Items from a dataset
**********

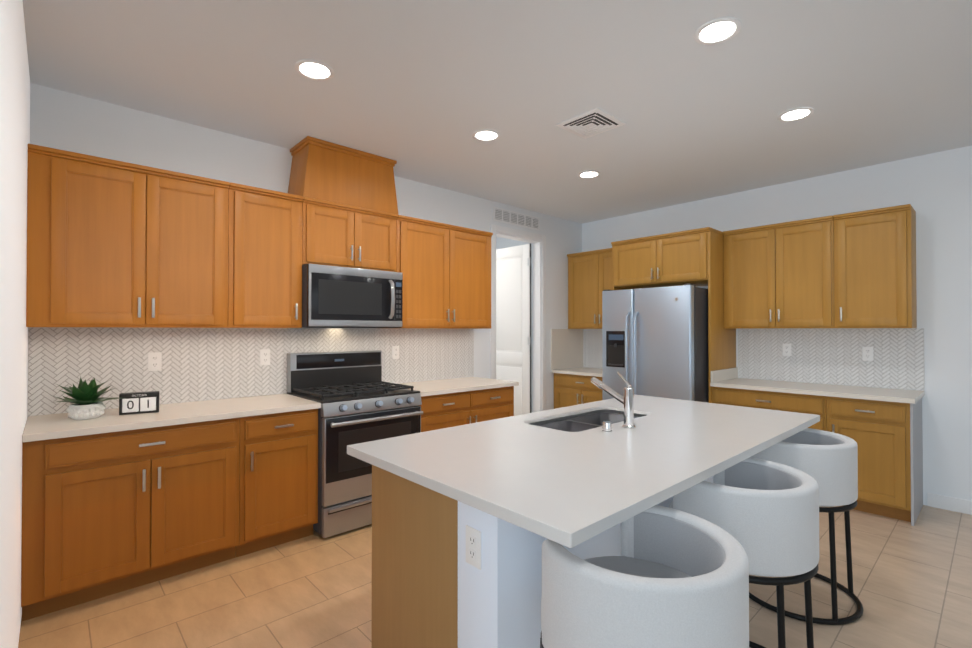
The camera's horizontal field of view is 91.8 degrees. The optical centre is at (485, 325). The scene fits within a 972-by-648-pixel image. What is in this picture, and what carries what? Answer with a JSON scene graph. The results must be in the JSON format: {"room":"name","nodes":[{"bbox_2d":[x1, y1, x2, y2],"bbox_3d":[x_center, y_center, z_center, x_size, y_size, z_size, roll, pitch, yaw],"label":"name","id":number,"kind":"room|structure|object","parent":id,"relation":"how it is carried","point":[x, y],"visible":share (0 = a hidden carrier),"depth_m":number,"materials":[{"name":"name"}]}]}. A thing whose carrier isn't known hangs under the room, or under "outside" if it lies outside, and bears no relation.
{"room":"kitchen","nodes":[
{"label":"kitchen","id":0,"kind":"room"},
{"bbox_2d":[295,59,334,80],"bbox_3d":[-0.911,-1.358,2.505,0.200,0.008,0.200,0,-1,-43],"label":"recessed light","id":1,"kind":"object","parent":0,"point":[314,69],"visible":1,"depth_m":2.50,"materials":[{"name":"white"}]},
{"bbox_2d":[0,0,971,647],"bbox_3d":[-0.286,-0.044,1.044,9.380,2.865,8.840,0,-1,-43],"label":"wall","id":2,"kind":"structure","parent":0,"point":[420,92],"depth_m":2.81,"materials":[{"name":"white paint"}]},
{"bbox_2d":[26,144,233,327],"bbox_3d":[-2.096,-0.456,2.821,0.929,0.932,0.333,0,-1,-43],"label":"upper cabinet","id":3,"kind":"object","parent":2,"relation":"attached to","point":[111,243],"depth_m":2.66,"materials":[{"name":"brown wood"}]},
{"bbox_2d":[28,327,473,415],"bbox_3d":[-1.338,0.266,3.733,3.290,0.493,0.009,0,-1,-43],"label":"backsplash","id":4,"kind":"structure","parent":2,"relation":"attached to","point":[201,364],"depth_m":3.20,"materials":[{"name":"tile"}]},
{"bbox_2d":[148,352,161,370],"bbox_3d":[-2.115,0.229,3.007,0.072,0.117,0.008,0,-1,-43],"label":"electrical outlet","id":5,"kind":"object","parent":4,"relation":"attached to","point":[154,361],"visible":1,"depth_m":3.01,"materials":[{"name":"white plastic"}]},
{"bbox_2d":[260,349,269,364],"bbox_3d":[-1.622,0.231,3.460,0.072,0.117,0.008,0,-1,-43],"label":"electrical outlet","id":6,"kind":"object","parent":4,"relation":"attached to","point":[264,356],"visible":1,"depth_m":3.46,"materials":[{"name":"white plastic"}]},
{"bbox_2d":[392,346,398,358],"bbox_3d":[-0.806,0.238,4.209,0.072,0.117,0.008,0,-1,-43],"label":"electrical outlet","id":7,"kind":"object","parent":4,"relation":"attached to","point":[395,352],"visible":1,"depth_m":4.20,"materials":[{"name":"white plastic"}]},
{"bbox_2d":[234,183,305,327],"bbox_3d":[-1.580,-0.451,3.295,0.473,0.932,0.333,0,-1,-43],"label":"upper cabinet","id":8,"kind":"object","parent":2,"relation":"attached to","point":[270,225],"depth_m":3.18,"materials":[{"name":"brown wood"}]},
{"bbox_2d":[306,197,401,271],"bbox_3d":[-1.120,-0.675,3.721,0.774,0.477,0.333,0,-1,-43],"label":"upper cabinet","id":9,"kind":"object","parent":2,"relation":"attached to","point":[337,234],"depth_m":3.59,"materials":[{"name":"brown wood"}]},
{"bbox_2d":[288,136,397,213],"bbox_3d":[-1.115,-1.132,3.721,0.784,0.435,0.345,0,-1,-43],"label":"enclosure","id":10,"kind":"object","parent":9,"relation":"on","point":[327,171],"visible":0.92,"depth_m":3.55,"materials":[{"name":"brown wood"}]},
{"bbox_2d":[302,263,402,327],"bbox_3d":[-1.075,-0.208,3.668,0.769,0.450,0.463,0,-1,-43],"label":"microwave","id":11,"kind":"object","parent":9,"relation":"attached to","point":[339,297],"visible":0.98,"depth_m":3.49,"materials":[{"name":"grey metal"}]},
{"bbox_2d":[401,215,492,328],"bbox_3d":[-0.440,-0.442,4.343,1.068,0.932,0.333,0,-1,-43],"label":"upper cabinet","id":12,"kind":"object","parent":2,"relation":"attached to","point":[446,268],"depth_m":4.19,"materials":[{"name":"brown wood"}]},
{"bbox_2d":[496,243,531,415],"bbox_3d":[0.291,0.219,5.916,0.154,2.406,0.760,0,-1,-43],"label":"door","id":13,"kind":"structure","parent":2,"relation":"in","point":[513,313],"depth_m":5.82,"materials":[{"name":"white wood"}]},
{"bbox_2d":[492,206,539,229],"bbox_3d":[0.353,-1.202,5.296,0.760,0.150,0.017,0,-1,-43],"label":"wall air vent","id":14,"kind":"object","parent":2,"relation":"attached to","point":[513,218],"visible":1,"depth_m":5.27,"materials":[{"name":"white metal"}]},
{"bbox_2d":[490,224,545,411],"bbox_3d":[0.342,0.174,5.355,0.900,2.510,0.135,0,-1,-43],"label":"door frame","id":15,"kind":"structure","parent":2,"relation":"attached to","point":[520,235],"depth_m":5.57,"materials":[{"name":"white wood"}]},
{"bbox_2d":[551,329,582,368],"bbox_3d":[1.023,0.286,5.893,0.643,0.493,0.018,0,-1,-43],"label":"backsplash","id":16,"kind":"structure","parent":2,"relation":"attached to","point":[566,344],"depth_m":5.86,"materials":[{"name":"beige tile"}]},
{"bbox_2d":[567,249,602,328],"bbox_3d":[1.313,-0.428,5.813,0.333,0.932,0.521,0,-1,-43],"label":"upper cabinet","id":17,"kind":"object","parent":2,"relation":"attached to","point":[585,269],"depth_m":5.70,"materials":[{"name":"brown wood"}]},
{"bbox_2d":[603,248,611,289],"bbox_3d":[1.551,-0.431,5.553,0.333,0.932,0.426,0,-1,-43],"label":"upper cabinet","id":18,"kind":"object","parent":2,"relation":"attached to","point":[607,253],"depth_m":5.47,"materials":[{"name":"brown wood"}]},
{"bbox_2d":[711,369,737,380],"bbox_3d":[2.291,0.468,4.515,0.618,0.104,0.019,0,-1,-43],"label":"backsplash","id":19,"kind":"structure","parent":2,"relation":"attached to","point":[723,374],"depth_m":4.47,"materials":[{"name":"beige tile"}]},
{"bbox_2d":[583,328,924,390],"bbox_3d":[2.361,0.277,4.907,0.009,0.493,3.243,0,-1,-43],"label":"backsplash","id":20,"kind":"structure","parent":2,"relation":"attached to","point":[833,356],"depth_m":4.16,"materials":[{"name":"tile"}]},
{"bbox_2d":[782,344,790,355],"bbox_3d":[2.813,0.225,4.402,0.008,0.117,0.072,0,-1,-43],"label":"electrical outlet","id":21,"kind":"object","parent":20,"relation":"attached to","point":[786,348],"visible":1,"depth_m":4.40,"materials":[{"name":"white plastic"}]},
{"bbox_2d":[862,347,872,360],"bbox_3d":[3.215,0.236,3.964,0.008,0.117,0.072,0,-1,-43],"label":"electrical outlet","id":22,"kind":"object","parent":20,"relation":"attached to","point":[867,353],"visible":1,"depth_m":3.96,"materials":[{"name":"white plastic"}]},
{"bbox_2d":[723,213,846,328],"bbox_3d":[2.719,-0.442,4.283,0.333,0.932,0.951,0,-1,-43],"label":"upper cabinet","id":23,"kind":"object","parent":2,"relation":"attached to","point":[792,274],"depth_m":4.13,"materials":[{"name":"brown wood"}]},
{"bbox_2d":[847,204,916,327],"bbox_3d":[3.122,-0.446,3.844,0.333,0.932,0.552,0,-1,-43],"label":"upper cabinet","id":24,"kind":"object","parent":2,"relation":"attached to","point":[853,270],"depth_m":3.67,"materials":[{"name":"brown wood"}]},
{"bbox_2d":[927,493,971,514],"bbox_3d":[4.711,1.348,2.332,0.019,0.105,3.695,0,-1,-43],"label":"baseboard","id":25,"kind":"structure","parent":2,"relation":"attached to","point":[950,503],"depth_m":3.59,"materials":[{"name":"white wood"}]},
{"bbox_2d":[472,129,499,141],"bbox_3d":[0.002,-1.351,3.344,0.200,0.008,0.200,0,-1,-43],"label":"recessed light","id":26,"kind":"object","parent":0,"point":[486,135],"visible":1,"depth_m":3.34,"materials":[{"name":"white"}]},
{"bbox_2d":[18,505,971,647],"bbox_3d":[-0.286,1.439,1.030,9.380,0.100,8.840,0,-1,-43],"label":"floor","id":27,"kind":"structure","parent":0,"point":[912,586],"depth_m":2.39,"materials":[{"name":"tile"}]},
{"bbox_2d":[21,417,244,620],"bbox_3d":[-2.002,0.972,2.702,0.925,0.865,0.619,0,-1,-43],"label":"base cabinet","id":28,"kind":"object","parent":27,"relation":"on","point":[114,501],"depth_m":2.43,"materials":[{"name":"brown wood"}]},
{"bbox_2d":[22,393,320,444],"bbox_3d":[-1.818,0.523,2.858,1.402,0.034,0.643,0,-1,-43],"label":"countertop","id":29,"kind":"structure","parent":28,"relation":"on","point":[50,427],"depth_m":2.64,"materials":[{"name":"white stone"}]},
{"bbox_2d":[49,376,125,419],"bbox_3d":[-2.167,0.388,2.573,0.334,0.228,0.316,0,-1,-43],"label":"plant","id":30,"kind":"object","parent":29,"relation":"on","point":[86,401],"visible":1,"depth_m":2.53,"materials":[{"name":"green plant"}]},
{"bbox_2d":[127,401,133,408],"bbox_3d":[-2.019,0.449,2.673,0.031,0.049,0.001,0,-1,-34],"label":"number","id":31,"kind":"object","parent":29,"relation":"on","point":[128,404],"visible":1,"depth_m":2.67,"materials":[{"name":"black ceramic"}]},
{"bbox_2d":[119,391,159,414],"bbox_3d":[-2.001,0.445,2.721,0.185,0.118,0.061,0,-1,-33],"label":"calendar","id":32,"kind":"object","parent":29,"relation":"on","point":[140,402],"visible":1,"depth_m":2.70,"materials":[{"name":"white wood"}]},
{"bbox_2d":[245,409,317,554],"bbox_3d":[-1.485,0.976,3.176,0.477,0.865,0.619,0,-1,-43],"label":"base cabinet","id":33,"kind":"object","parent":27,"relation":"on","point":[281,449],"depth_m":2.95,"materials":[{"name":"brown wood"}]},
{"bbox_2d":[287,350,422,537],"bbox_3d":[-0.978,0.809,3.552,0.771,1.205,0.729,0,-1,-43],"label":"range","id":34,"kind":"object","parent":27,"relation":"on","point":[356,396],"visible":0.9,"depth_m":3.29,"materials":[{"name":"silver metal"}]},
{"bbox_2d":[418,385,516,431],"bbox_3d":[-0.336,0.986,4.232,1.088,0.865,0.619,0,-1,-43],"label":"base cabinet","id":35,"kind":"object","parent":27,"relation":"on","point":[447,410],"depth_m":3.97,"materials":[{"name":"brown wood"}]},
{"bbox_2d":[392,377,518,396],"bbox_3d":[-0.320,0.535,4.234,1.110,0.034,0.643,0,-1,-43],"label":"countertop","id":36,"kind":"structure","parent":35,"relation":"on","point":[467,384],"depth_m":4.15,"materials":[{"name":"white stone"}]},
{"bbox_2d":[371,465,712,647],"bbox_3d":[0.539,0.964,2.369,2.060,0.874,0.750,0,-1,-43],"label":"kitchen island","id":37,"kind":"object","parent":27,"relation":"on","point":[432,587],"visible":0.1,"depth_m":1.60,"materials":[{"name":"brown wood"}]},
{"bbox_2d":[466,525,480,569],"bbox_3d":[-0.041,0.693,1.472,0.008,0.117,0.072,0,-1,-43],"label":"electrical outlet","id":38,"kind":"object","parent":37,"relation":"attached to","point":[473,546],"visible":1,"depth_m":1.47,"materials":[{"name":"white plastic"}]},
{"bbox_2d":[347,395,819,547],"bbox_3d":[0.640,0.507,2.260,2.245,0.035,1.130,0,-1,-43],"label":"island countertop","id":39,"kind":"structure","parent":37,"relation":"on","point":[566,488],"depth_m":1.73,"materials":[{"name":"white stone"}]},
{"bbox_2d":[536,412,637,431],"bbox_3d":[0.565,0.636,2.528,0.800,0.214,0.385,0,-1,-43],"label":"sink","id":40,"kind":"object","parent":39,"relation":"hanging from","point":[585,422],"visible":0.04,"depth_m":2.63,"materials":[{"name":"grey metal"}]},
{"bbox_2d":[591,372,635,431],"bbox_3d":[0.573,0.357,2.288,0.211,0.265,0.245,0,-1,-43],"label":"faucet","id":41,"kind":"object","parent":39,"relation":"on","point":[627,400],"visible":0.98,"depth_m":2.26,"materials":[{"name":"silver metal"}]},
{"bbox_2d":[554,373,602,408],"bbox_3d":[1.311,0.998,5.591,0.619,0.865,0.826,0,-1,-43],"label":"base cabinet","id":42,"kind":"object","parent":27,"relation":"on","point":[569,390],"depth_m":5.46,"materials":[{"name":"brown wood"}]},
{"bbox_2d":[551,367,602,376],"bbox_3d":[1.306,0.548,5.583,0.643,0.034,0.816,0,-1,-43],"label":"countertop","id":43,"kind":"structure","parent":42,"relation":"on","point":[584,372],"depth_m":5.45,"materials":[{"name":"white stone"}]},
{"bbox_2d":[540,505,748,647],"bbox_3d":[0.407,0.975,1.263,0.560,0.829,0.560,0,-1,-43],"label":"stool","id":44,"kind":"object","parent":27,"relation":"on","point":[671,578],"visible":0.92,"depth_m":1.08,"materials":[{"name":"white fabric"}]},
{"bbox_2d":[602,284,708,402],"bbox_3d":[1.805,0.526,4.776,0.963,1.794,0.920,0,-1,-43],"label":"refrigerator","id":45,"kind":"object","parent":27,"relation":"on","point":[654,341],"visible":0.5,"depth_m":4.40,"materials":[{"name":"silver metal"}]},
{"bbox_2d":[611,227,735,402],"bbox_3d":[1.922,0.261,4.894,0.672,2.327,1.033,0,-1,-43],"label":"surround","id":46,"kind":"object","parent":27,"relation":"on","point":[692,256],"visible":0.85,"depth_m":4.54,"materials":[{"name":"brown wood"}]},
{"bbox_2d":[668,457,818,647],"bbox_3d":[0.984,0.981,1.840,0.560,0.829,0.560,0,-1,-43],"label":"stool","id":47,"kind":"object","parent":27,"relation":"on","point":[764,513],"visible":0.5,"depth_m":1.61,"materials":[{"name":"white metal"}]},
{"bbox_2d":[710,385,826,430],"bbox_3d":[2.587,0.985,4.202,0.619,0.865,0.871,0,-1,-43],"label":"base cabinet","id":48,"kind":"object","parent":27,"relation":"on","point":[790,402],"depth_m":3.93,"materials":[{"name":"brown wood"}]},
{"bbox_2d":[749,428,862,624],"bbox_3d":[1.623,0.987,2.475,0.560,0.829,0.560,0,-1,-43],"label":"stool","id":49,"kind":"object","parent":27,"relation":"on","point":[827,461],"visible":0.52,"depth_m":2.24,"materials":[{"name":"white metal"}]},
{"bbox_2d":[827,397,922,525],"bbox_3d":[3.052,0.981,3.696,0.619,0.865,0.504,0,-1,-43],"label":"base cabinet","id":50,"kind":"object","parent":27,"relation":"on","point":[882,427],"depth_m":3.45,"materials":[{"name":"brown wood"}]},
{"bbox_2d":[711,377,924,404],"bbox_3d":[2.754,0.533,4.007,0.643,0.034,1.390,0,-1,-43],"label":"countertop","id":51,"kind":"structure","parent":50,"relation":"on","point":[905,397],"depth_m":3.80,"materials":[{"name":"white stone"}]},
{"bbox_2d":[578,171,600,177],"bbox_3d":[0.915,-1.343,4.183,0.200,0.008,0.200,0,-1,-43],"label":"recessed light","id":52,"kind":"object","parent":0,"point":[588,174],"visible":1,"depth_m":4.18,"materials":[{"name":"white"}]},
{"bbox_2d":[556,108,625,138],"bbox_3d":[0.702,-1.349,3.158,0.330,0.014,0.330,0,-1,-43],"label":"ceiling air vent","id":53,"kind":"object","parent":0,"point":[591,123],"visible":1,"depth_m":3.13,"materials":[{"name":"white metal"}]},
{"bbox_2d":[694,17,741,44],"bbox_3d":[1.071,-1.361,2.180,0.200,0.008,0.200,0,-1,-43],"label":"recessed light","id":54,"kind":"object","parent":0,"point":[717,30],"visible":1,"depth_m":2.17,"materials":[{"name":"white"}]},
{"bbox_2d":[777,107,813,121],"bbox_3d":[1.984,-1.353,3.019,0.200,0.008,0.200,0,-1,-43],"label":"recessed light","id":55,"kind":"object","parent":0,"point":[796,114],"visible":0.96,"depth_m":3.02,"materials":[{"name":"white"}]}
]}

**********

## Required work
Tally the lines above in which the string "plastic" occurs, and give the total with nothing added.

## Answer to this task
6